With the current implementation, if at any moment the number of enqueued connections goes above the threshold, then they're immediately closed and new ones are created when the next request comes in.

I can increase the max_connections value to 15, 20, 30, and that certainly helps in burst situations, but with a prefork of 8 processes, this keeps in rotation 120, 160, 240 idle connections even if they are lightly used which seems a waste of resources.

Unfortunately the schema of the database can be considered a legacy, and cannot be changed at the moment.

@fskale
Sorry, but I don't understand how our problems are related, I have no stuck connections in the MySQL server.

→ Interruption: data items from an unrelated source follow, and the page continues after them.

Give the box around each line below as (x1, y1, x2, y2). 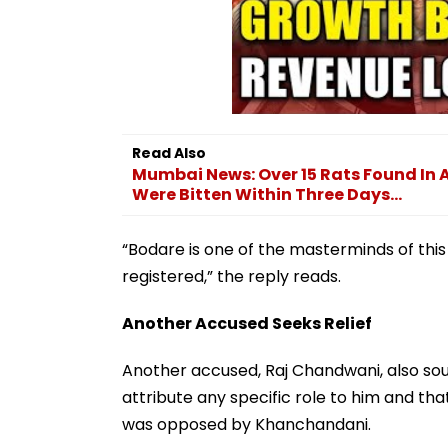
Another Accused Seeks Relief (122, 311, 372, 335)
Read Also (132, 142, 206, 163)
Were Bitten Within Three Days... (132, 182, 402, 206)
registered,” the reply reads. (122, 264, 341, 288)
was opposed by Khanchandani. (122, 412, 371, 436)

The TIME-WAIT connections that I experience are on the MySQL server, not on my client, so I don't think that DBD::MySQL(MariaDB) using SO_REUSEADDR has a relevance here.
I am not using AsyncAwait, ReadWriteFork nor Subprocess, only Promises.

Jan Henning Thorsen · Answer 13 · Thu Apr 30 2020 10:35:14 GMT+0800 (China Standard Time)

@osvathzo: I don't consider idle connections an issue. Please do let me know why that is, or I won't see any reason to change the code .

Also, do you need to run the SQL concurrently? Why not create an "SQL queue" and run the statements sequentially? (As opposed to using Mojo::Promise::map)

Jan Henning Thorsen · Answer 14 · Tue Aug 11 2020 11:53:57 GMT+0800 (China Standard Time)

Going to close this issue, since it seems to have gone idle. I might consider a PR, if it includes additional tests and not too much complexity.